# Work required
Look below for the line with "All Rights Reserved."; begin the copy there and stop after the line with "Daragutan East", keeping the text exact and the pictures out.

======

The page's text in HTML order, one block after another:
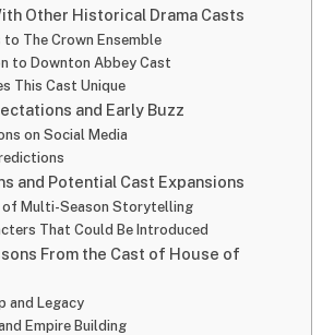
Other Historical Drama Casts
The Crown Ensemble
to Downton Abbey Cast
This Cast Unique
and Early Buzz
on Social Media
and Potential Cast Expansions
of Multi-Season Storytelling
That Could Be Introduced
From the Cast of House of
and Legacy
Empire Building
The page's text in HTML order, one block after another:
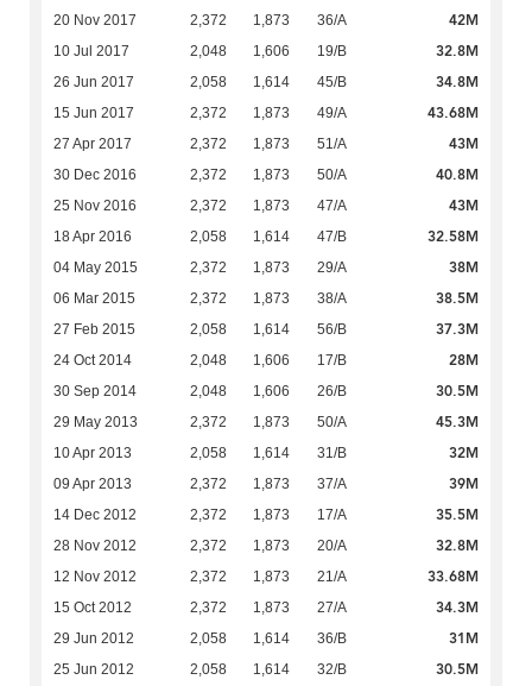
20 Nov 2017 2,372 1,873 36/A 42M
10 Jul 2017 2,048 1,606 19/B 32.8M
26 Jun 2017 2,058 1,614 45/B 34.8M
15 Jun 2017 2,372 1,873 49/A 43.68M
27 Apr 2017 2,372 1,873 51/A 43M
30 Dec 2016 2,372 1,873 50/A 40.8M
25 Nov 2016 2,372 1,873 47/A 43M
18 Apr 2016 2,058 1,614 47/B 32.58M
04 May 2015 2,372 1,873 29/A 38M
06 Mar 2015 2,372 1,873 38/A 38.5M
27 Feb 2015 2,058 1,614 56/B 37.3M
24 Oct 2014 2,048 1,606 17/B 28M
30 Sep 2014 2,048 1,606 26/B 30.5M
29 May 2013 2,372 1,873 50/A 45.3M
10 Apr 2013 2,058 1,614 31/B 32M
09 Apr 2013 2,372 1,873 37/A 39M
14 Dec 2012 2,372 1,873 17/A 35.5M
28 Nov 2012 2,372 1,873 20/A 32.8M
12 Nov 2012 2,372 1,873 21/A 33.68M
15 Oct 2012 2,372 1,873 27/A 34.3M
29 Jun 2012 2,058 1,614 36/B 31M
25 Jun 2012 2,058 1,614 32/B 30.5M
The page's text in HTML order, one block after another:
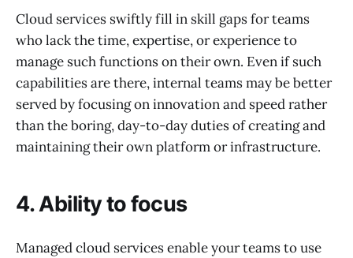
Cloud services swiftly fill in skill gaps for teams
who lack the time, expertise, or experience to
manage such functions on their own. Even if such
capabilities are there, internal teams may be better
served by focusing on innovation and speed rather
than the boring, day-to-day duties of creating and
maintaining their own platform or infrastructure.
4. Ability to focus
Managed cloud services enable your teams to use
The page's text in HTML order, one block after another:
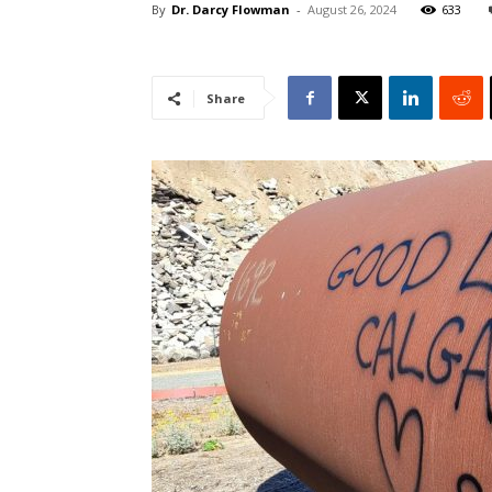
By Dr. Darcy Flowman - August 26, 2024 633
Share
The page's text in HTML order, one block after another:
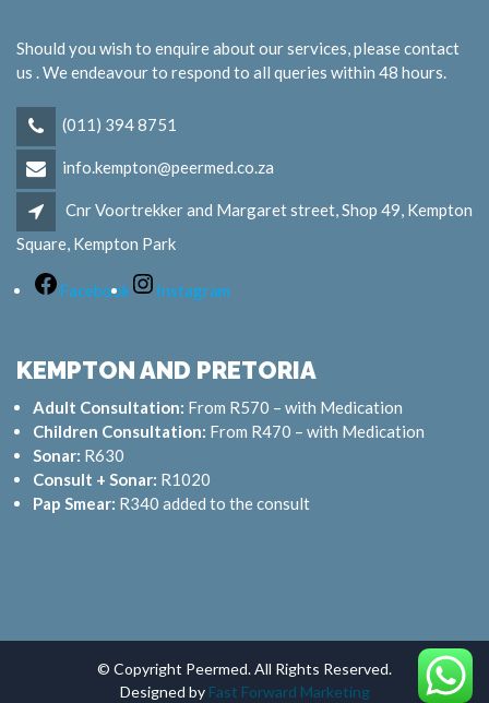
Should you wish to enquire about our services, please contact
us . We endeavour to respond to all queries within 48 hours.
(011) 394 8751
info.kempton@peermed.co.za
Cnr Voortrekker and Margaret street, Shop 49, Kempton
Square, Kempton Park
Facebook Instagram
KEMPTON AND PRETORIA
Adult Consultation: From R570 – with Medication
Children Consultation: From R470 – with Medication
Sonar: R630
Consult + Sonar: R1020
Pap Smear: R340 added to the consult
© Copyright Peermed. All Rights Reserved.
Designed by Fast Forward Marketing
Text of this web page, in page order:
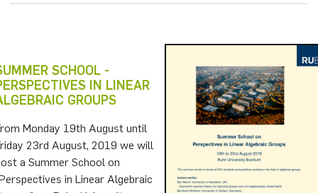
SCHOOL -
IN LINEAR
GROUPS
Monday 19th August until
23rd August, 2019 we will
a Summer School on
in Linear Algebraic
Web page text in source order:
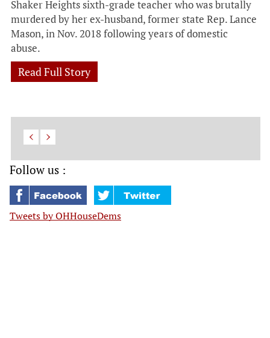
Shaker Heights sixth-grade teacher who was brutally
murdered by her ex-husband, former state Rep. Lance
Mason, in Nov. 2018 following years of domestic
abuse.
Read Full Story
Follow us :
Tweets by OHHouseDems
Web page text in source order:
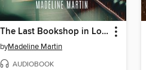
The Last Bookshop in London
byMadeline Martin
AUDIOBOOK
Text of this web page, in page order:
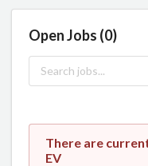
Open Jobs (0)
There are
EV
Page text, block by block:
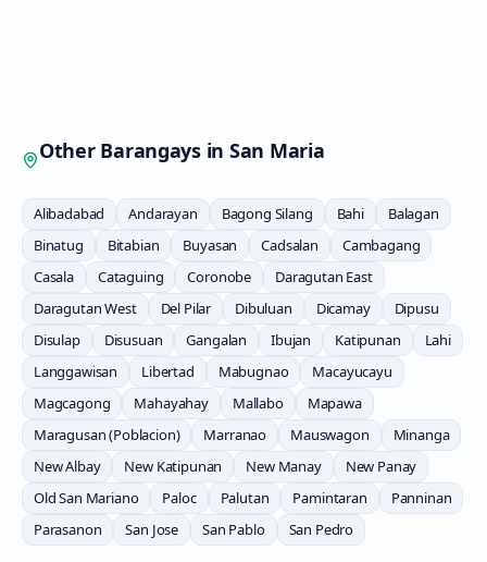
Other Barangays in San Maria
Alibadabad Andarayan Bagong Silang Bahi
Balagan
Binatug
Bitabian Buyasan Cadsalan
Cambagang
Casala
Cataguing Coronobe
Daragutan East
Daragutan West
Del Pilar Dibuluan Dicamay
Dipusu
Disulap
Disusuan Gangalan Ibujan Katipunan
Lahi
Langgawisan
Libertad Mabugnao
Macayucayu
Magcagong
Mahayahay Mallabo
Mapawa
Maragusan (Poblacion)
Marranao Mauswagon
Minanga
New Albay
New Katipunan New Manay
New Panay
Old San Mariano
Paloc Palutan Pamintaran
Panninan
Parasanon
San Jose San Pablo San Pedro
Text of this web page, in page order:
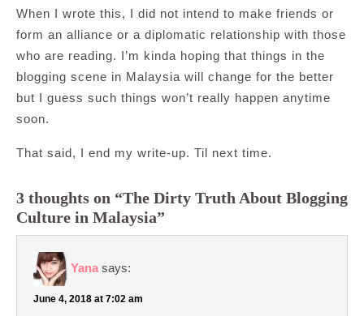
When I wrote this, I did not intend to make friends or
form an alliance or a diplomatic relationship with those
who are reading. I’m kinda hoping that things in the
blogging scene in Malaysia will change for the better
but I guess such things won’t really happen anytime
soon.
That said, I end my write-up. Til next time.
3 thoughts on “The Dirty Truth About Blogging
Culture in Malaysia”
Yana says:
June 4, 2018 at 7:02 am
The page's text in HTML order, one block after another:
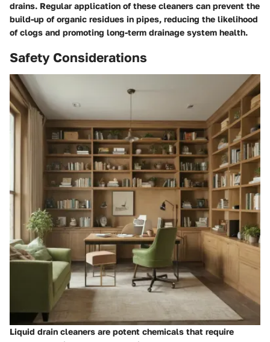
drains. Regular application of these cleaners can prevent the
build-up of organic residues in pipes, reducing the likelihood
of clogs and promoting long-term drainage system health.
Safety Considerations
Liquid drain cleaners are potent chemicals that require
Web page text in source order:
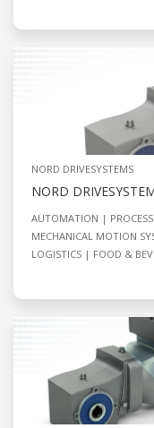
NORD DRIVESYSTEMS
NORD
AUTOMATION PROCESS
MECHANICAL MOTION
LOGISTICS
FOOD &
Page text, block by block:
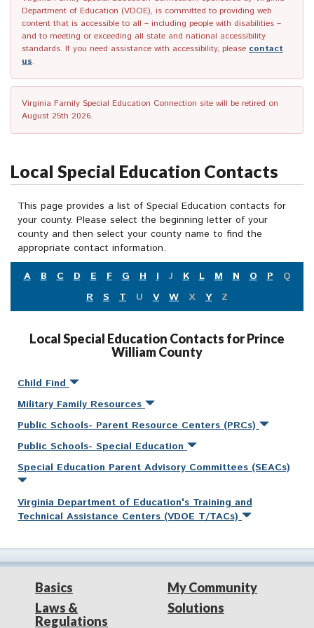
Department of Education (VDOE), is committed to providing web
content that is accessible to all – including people with disabilities –
and to meeting or exceeding all state and national accessibility
standards. If you need assistance with accessibility, please contact
us.
Virginia Family Special Education Connection site will be retired on
August 25th 2026.
Local Special Education Contacts
This page provides a list of Special Education contacts for
your county. Please select the beginning letter of your
county and then select your county name to find the
appropriate contact information.
A
B C D E F G H I J K L M N O P
Q
R
S T U V W X Y Z
Local Special Education Contacts for Prince
William County
Child Find
Military Family Resources
Public Schools- Parent Resource Centers (PRCs)
Public Schools- Special Education
Special Education Parent Advisory Committees (SEACs)
Virginia Department of Education's Training and
Technical Assistance Centers (VDOE T/TACs)
Basics
Laws &
Regulations
My Community
Solutions
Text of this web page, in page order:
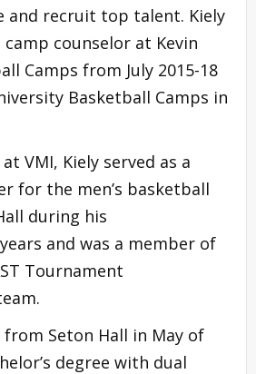
and recruit top talent. Kiely
camp counselor at Kevin
Camps from July 2015-18
Basketball Camps in
VMI, Kiely served as a
for the men’s basketball
during his
and was a member of
Tournament
Seton Hall in May of
degree with dual
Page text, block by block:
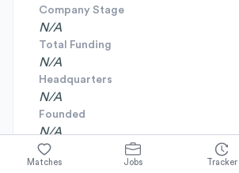
Company Stage
N/A
Total Funding
N/A
Headquarters
N/A
Founded
N/A
Matches Jobs Tracker
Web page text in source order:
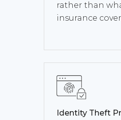
rather than
insurance
Identity Theft
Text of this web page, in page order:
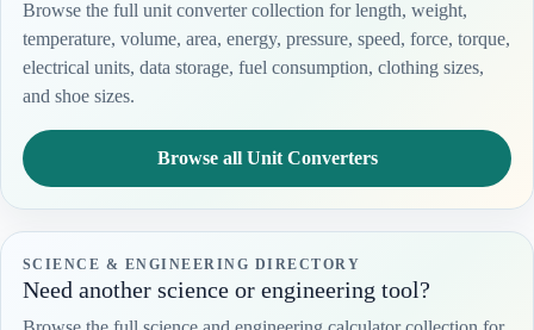
Browse the full unit converter collection for length, weight,
temperature, volume, area, energy, pressure, speed, force, torque,
electrical units, data storage, fuel consumption, clothing sizes,
and shoe sizes.
Browse all Unit Converters
SCIENCE & ENGINEERING DIRECTORY
Need another science or engineering tool?
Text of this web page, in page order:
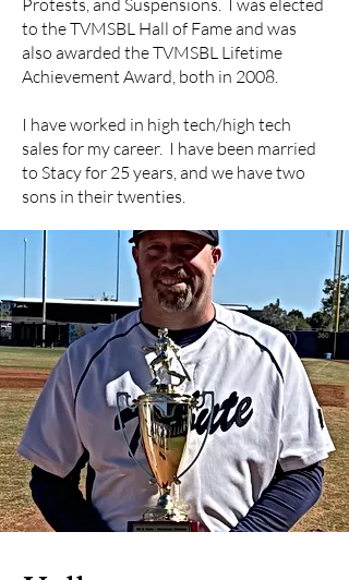
Protests, and Suspensions. I was elected
to the TVMSBL Hall of Fame and was
also awarded the TVMSBL Lifetime
Achievement Award, both in 2008.
I have worked in high tech/high tech
sales for my career. I have been married
to Stacy for 25 years, and we have two
sons in their twenties.
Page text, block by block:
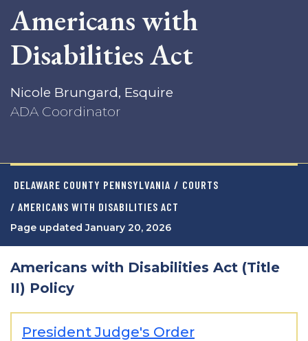
Americans with
Disabilities Act
Nicole Brungard, Esquire
ADA Coordinator
DELAWARE COUNTY PENNSYLVANIA / COURTS
/ AMERICANS WITH DISABILITIES ACT
Page updated January 20, 2026
Americans with Disabilities Act (Title
II) Policy
President Judge's Order
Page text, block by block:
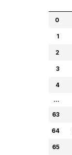
0
1
2
3
4
...
63
64
65
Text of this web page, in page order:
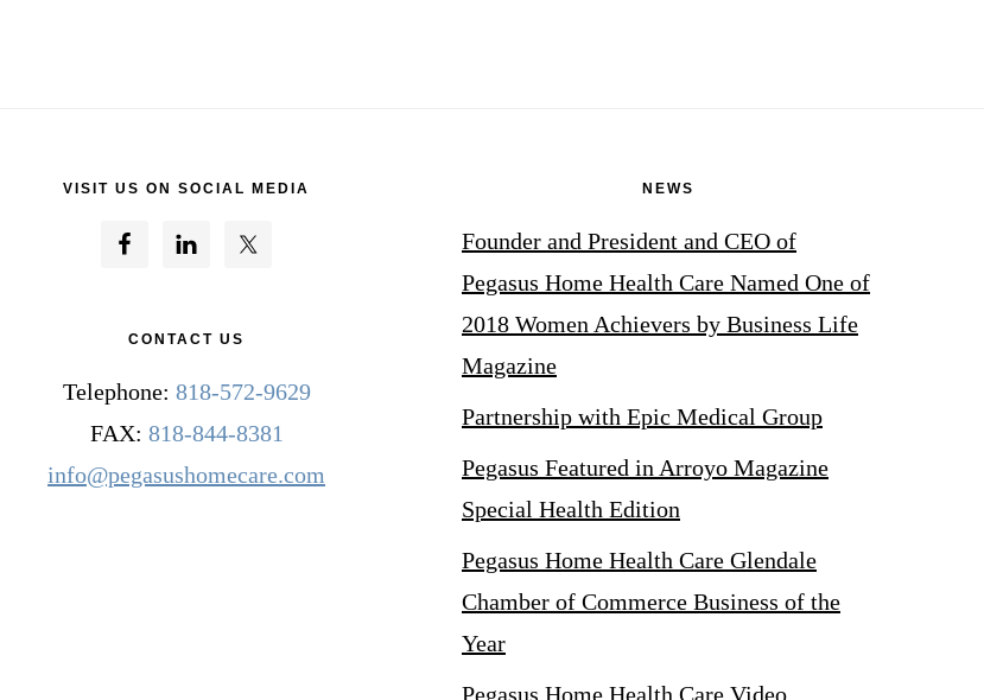
VISIT US ON SOCIAL MEDIA
CONTACT US
Telephone: 818-572-9629
FAX: 818-844-8381
info@pegasushomecare.com
NEWS
Founder and President and CEO of
Pegasus Home Health Care Named One of
2018 Women Achievers by Business Life
Magazine
Partnership with Epic Medical Group
Pegasus Featured in Arroyo Magazine
Special Health Edition
Pegasus Home Health Care Glendale
Chamber of Commerce Business of the
Year
Pegasus Home Health Care Video
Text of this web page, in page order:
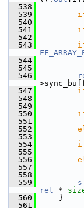
  538
  539
  540
  541
  542
  543
  544
  545
  546
  547
  548
  549
  550
  551
  552
  553
  554
  555
  556
  557
  558
  559
s
ret *
  560
}
  561
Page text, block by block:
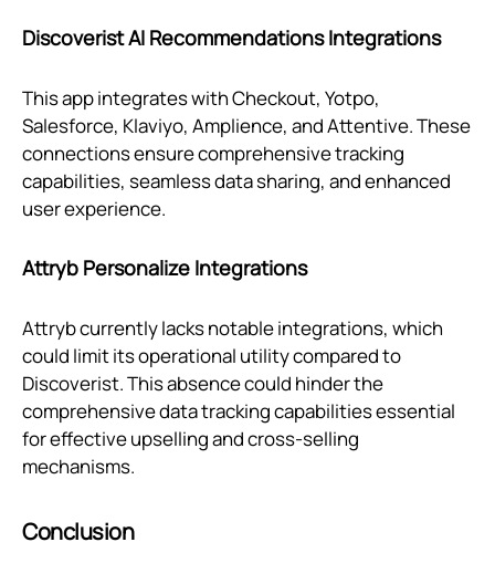
Discoverist AI Recommendations Integrations
This app integrates with Checkout, Yotpo,
Salesforce, Klaviyo, Amplience, and Attentive. These
connections ensure comprehensive tracking
capabilities, seamless data sharing, and enhanced
user experience.
Attryb Personalize Integrations
Attryb currently lacks notable integrations, which
could limit its operational utility compared to
Discoverist. This absence could hinder the
comprehensive data tracking capabilities essential
for effective upselling and cross-selling
mechanisms.
Conclusion

======

# Task result
© Copyright Peermed. All Rights Reserved.
Designed by Fast Forward Marketing
Text of this web page, in page order:
SCHOOL -
IN LINEAR
GROUPS
Monday 19th August until
23rd August, 2019 we will
a Summer School on
in Linear Algebraic
Web page text in source order:
Shaker Heights sixth-grade teacher who was brutally
murdered by her ex-husband, former state Rep. Lance
Mason, in Nov. 2018 following years of domestic
abuse.
Read Full Story
Follow us :
Tweets by OHHouseDems
Web page text in source order:
The Last Bookshop in London
byMadeline Martin
AUDIOBOOK
Text of this web page, in page order:
Open Jobs (0)
There are
EV
Page text, block by block:
Other Barangays in San Maria
Alibadabad Andarayan Bagong Silang Bahi
Balagan
Binatug
Bitabian Buyasan Cadsalan
Cambagang
Casala
Cataguing Coronobe
Daragutan East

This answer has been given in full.